Мы хотели уже идти, как вдруг раздался голос Лидии Ивановны:
– Куда это, Алексей Афанасьич, полноте, останьтесь, после накуритесь сколько угодно. Барон скоро приедет, ведь вы хозяин дома… кто же его встретит?
В мягком голосе, с которым произнесены были эти слова, звучала, однако, какая-то пискливая и раздражительная нота. Алексей Афанасьич едва заметно поморщился, но вслед за тем тотчас же приятно улыбнулся, взглянув на Лидию Ивановну, и произнес:
– Ну, извольте, матушка, извольте. Быть по-вашему, никуда не уйду отсюда.

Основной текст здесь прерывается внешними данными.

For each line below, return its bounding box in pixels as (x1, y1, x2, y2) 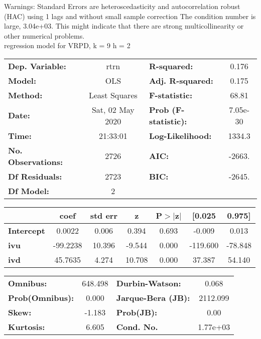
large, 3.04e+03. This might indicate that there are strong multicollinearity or (4, 21, 244, 31)
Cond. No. (116, 320, 158, 332)
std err (90, 209, 117, 221)
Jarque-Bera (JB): (116, 291, 190, 303)
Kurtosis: (8, 320, 45, 332)
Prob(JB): (116, 306, 158, 318)
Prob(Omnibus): (8, 291, 74, 303)
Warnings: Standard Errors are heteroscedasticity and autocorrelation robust (4, 1, 240, 11)

И потом, обратясь ко мне, заметил шепотом:
– Делать нечего… будем сидеть у моря и ждать погоды. Начался общий разговор, но он как-то не клеился. Лидия Ивановна и Иван Алексеич слушали рассеянно, беспрестанно посматривая на часы. Лидия Ивановна несколько даже вздрагивала при звонке, и когда в комнату входил обыкновенный четверговый гость, она с равнодушием кивала ему головой, протягивала руку и говорила: «А-а-а! Это вы? Здравствуйте».
Стеснение и неловкость сообщились от хозяев к гостям, которым к тому же хотелось ужасно курнуть, и в душах многих из них, постоянно воспевавших Лидии Ивановне гимны и мадригалы, зашевелились в эту минуту на ее счет ядовитые эпиграммы, а самолюбие еще подстрекало к этим эпиграммам, нашептывая: «Да чем же вы хуже г. Щелкалова? Отчего же для г. Щелкалова вы должны себя подвергать стеснениям и лишениям? Вам-то что за дело до него?.. Пусть Лидия Ивановна, если угодно, ходит перед ним хоть на четвереньках, да не стесняет для него вас…», и тому подобное.
Пруденский, наклонясь к своему соседу и поправляя глубокомысленно золотые очки, шепнул ему с выражением глубочайшей иронии:
– Что же этот достолюбезный гость заставляет так долго ждать себя! И зачем нас не предупредили? Мы уж облеклись бы в мундиры и с треуголками пошли бы к нему во сретенье.
Внутренний ропот и неудовольствие против хозяев накипали в груди гостей с каждой минутой, а к барону Щелкалову они начинали чувствовать просто неприязненное расположение и ожидали его, как врага.
Уже было половина десятого, но никаких признаков приготовлений к чаю. Пелагея Петровна, в чепце с голубыми бантами, по временам появлялась на минуту в залу взглянуть на часы и потом снова исчезала.